Les protestants du Trièves
Notice
Ce reportage retrace l'histoire de l'implantation du protestantisme dans la région du Trièves et en particulier à Mens. L'importance de l'instruction pour les protestants aboutit à la création de l'Ecole modèle de Mens reconnue au-delà des frontières.
- Rhône-Alpes > Isère > Mens
Éclairage
Cette séquence sous forme d'interview de l'historien Pierre Bolle, enseignant d'Histoire à l'université de Grenoble, spécialiste du protestantisme dauphinois, vient rappeler aux téléspectateurs l'importance historique du protestantisme dans la région. Elle fut au XVIe siècle une des plus réceptives au message des réformés, en particulier le français Jean Calvin, arrivé à Genève en 1536, et dont la popularité dans la région se vérifie jusque dans le nom donné à un sommet proche de Mens, le bonnet de Calvin. De cette présence ancienne témoigne en 1992 l'existence de noyaux protestants dans les villes liées au commerce (Lyon, Valence) mais aussi dans les campagnes de l'Ardèche et de la Drôme. Pierre Bolle met ici en valeur un cas moins connu, celui du pays du Trièves, autour de la petite ville de Mens en Isère. Le Trièves fut d'abord un bastion protestant au temps de son implantation en Dauphiné sous la direction du célèbre seigneur, puis duc, François de Bonne de Lesdiguières (1543-1626), gouverneur du Dauphiné en 1612, maréchal de France, le dernier à porter le titre de connétable, propagateur zélé de la Réforme au prix de méthodes qui ne furent pas seulement pacifiques. La topographie du Trièves lui permit ensuite d'échapper au sort commun des protestants après la révocation de l'Edit de Nantes par Louis XIV en 1685 et l'interdiction du protestantisme dans le royaume. L'application de cette mesure par la force, bien connue pour la résistance des Cévennes (guerre des Camisards) ne fut pas partout possible ou jugée rentable. C'est ainsi que Mens put rester fidèle au protestantisme grâce à une indifférence transformée en tolérance assez exceptionnelle.

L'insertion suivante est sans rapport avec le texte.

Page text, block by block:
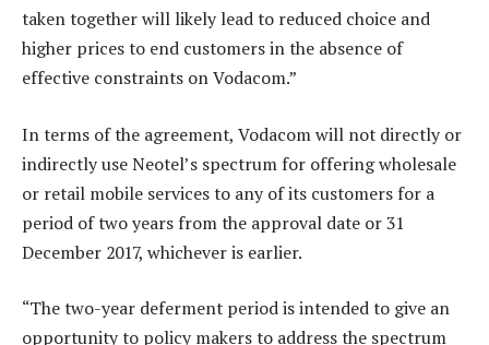
taken together will likely lead to reduced choice and
higher prices to end customers in the absence of
effective constraints on Vodacom.”
In terms of the agreement, Vodacom will not directly or
indirectly use Neotel’s spectrum for offering wholesale
or retail mobile services to any of its customers for a
period of two years from the approval date or 31
December 2017, whichever is earlier.
“The two-year deferment period is intended to give an
opportunity to policy makers to address the spectrum
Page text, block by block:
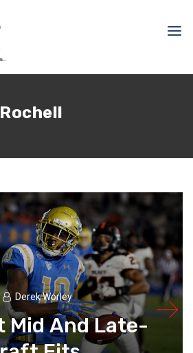
Derek Worley
Mid And Late-
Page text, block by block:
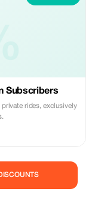
Subscribers
rides, exclusively
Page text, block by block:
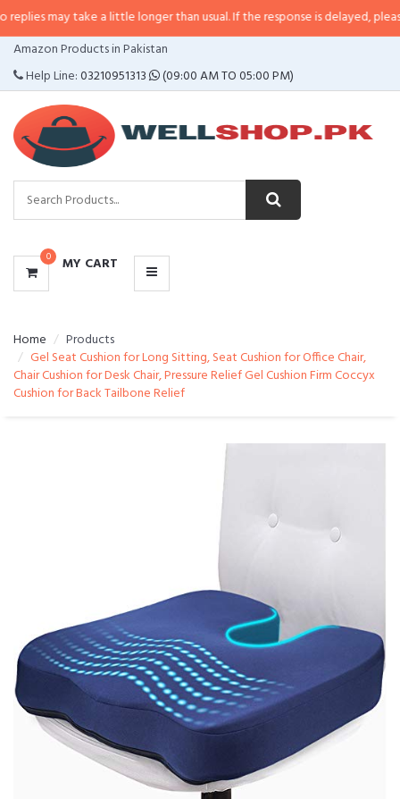
may take a little longer than usual. If the response is delayed, please
Amazon Products in Pakistan
Help Line:03210951313 (09:00 AM TO 05:00 PM)
0 MY CART
CATEGORIES
MENU
Home
Products
Gel Seat Cushion for Long Sitting, Seat Cushion for Office Chair,
Chair Cushion for Desk Chair, Pressure Relief Gel Cushion Firm Coccyx
Cushion for Back Tailbone Relief
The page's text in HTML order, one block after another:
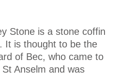
Stone is a stone coffin
It is thought to be the
of Bec, who came to
Anselm and was
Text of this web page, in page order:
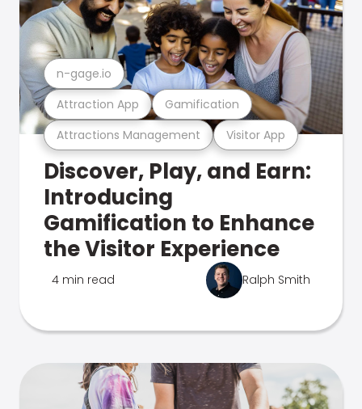
Attractions Management Visitor App
Attraction App Gamification
n-gage.io
Discover, Play, and Earn:
Introducing
Gamification to Enhance
the Visitor Experience
4 min read Ralph Smith
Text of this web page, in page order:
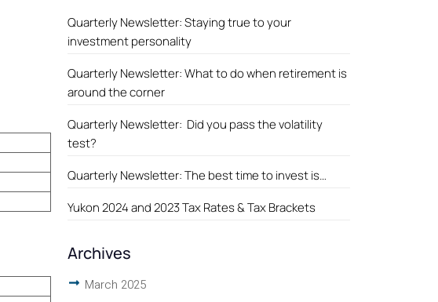
Quarterly Newsletter: Staying true to your
investment personality
Quarterly Newsletter: What to do when retirement is
around the corner
Quarterly Newsletter: Did you pass the volatility
test?
Quarterly Newsletter: The best time to invest is…
Yukon 2024 and 2023 Tax Rates & Tax Brackets
Archives
March 2025
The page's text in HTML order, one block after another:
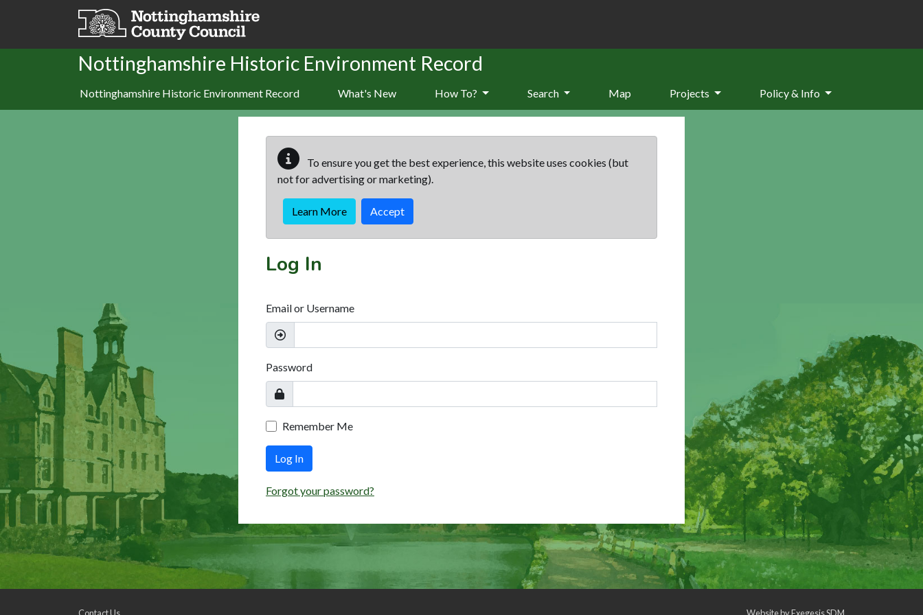
Skip to main content
Nottinghamshire Historic Environment Record
Nottinghamshire Historic Environment Record What's New How To? Search Map Projects Policy & Info
To ensure you get the best experience, this website uses cookies (but
not for advertising or marketing).
Learn More Accept
Log In
Email or Username
Password
Remember Me
Log In
Forgot your password?
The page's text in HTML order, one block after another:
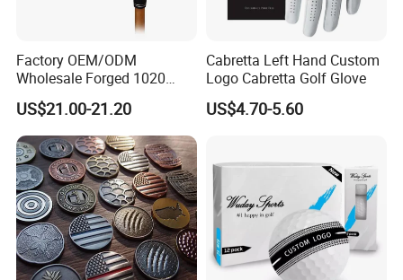
Factory OEM/ODM
Wholesale Forged 1020
Carbon Steel or Casting
SUS431 Golf Blade Iron
Head Sets Clubs
US$21.00-21.20
Cabretta Left Hand Custom
Logo Cabretta Golf Glove
US$4.70-5.60
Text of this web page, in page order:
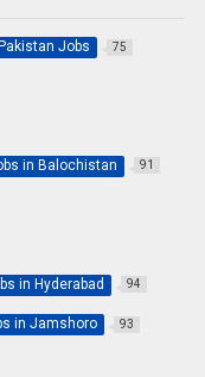
Jobs 75
in Balochistan 91
in Hyderabad 94
in Jamshoro 93
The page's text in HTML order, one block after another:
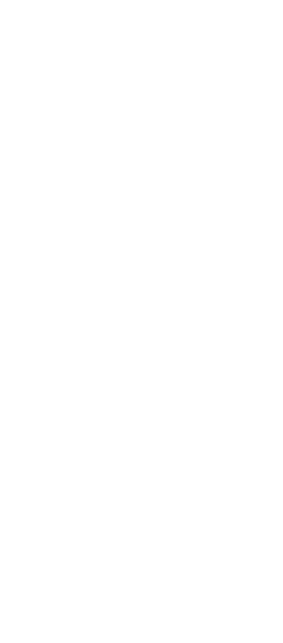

Mais Pierre Bolle insiste surtout sur le réveil protestant du XIXe siècle. Dans un contexte désormais favorable, grâce à la liberté religieuse acquise avec la Révolution française (et à laquelle prirent une part active des personnalités protestantes dauphinoises comme Antoine Barnave), confirmée par les régimes successifs, le protestantisme dauphinois trouve une nouvelle vitalité. Il le doit en grande partie à l'action de pasteurs itinérants et missionnaires venus de Suisse et d'Allemagne, tel Felix Neff (1797-1829), un jeune pasteur genevois qui remplace provisoirement le pasteur de Mens en 1821. Après le retour du titulaire, et à cause de conflits avec un autre pasteur, il part en 1823 dans les Hautes-Alpes et deviendra en très peu de temps une des figures les plus populaires du protestantisme français grâce à son action religieuse et sociale dans le Queyras et surtout dans la vallée de Fressinières, autre vieux refuge protestant.
Plus généralement les protestants de la région jouent un rôle de premier plan dans l'industrialisation et exercent une influence sociale sans commune mesure avec le petit nombre de fidèles. Ils le doivent essentiellement à un investissement précoce dans la formation d'élites scolarisées grâce à des écoles de qualité, ouvertes aux formes nouvelles de pédagogie, et dont les instituteurs sont issus d'écoles normales protestantes. L'école normale de Mens, que l'on voit dans le reportage, en est un exemple remarquable et précoce (1822). On aurait pu aussi en trouver d'autres exemples dans les Hautes-Alpes (Dormillouse), en Ardèche, dans la Drôme (Dieulefit).
Le musée de Poët-Laval près de Dieulefit propose une présentation de cette histoire du protestantisme dauphinois.
Bibliographie :
- Pierre Bolle, Protestants en Dauphiné - L'aventure de la Réforme, Grenoble, éditions du Dauphiné, 2001.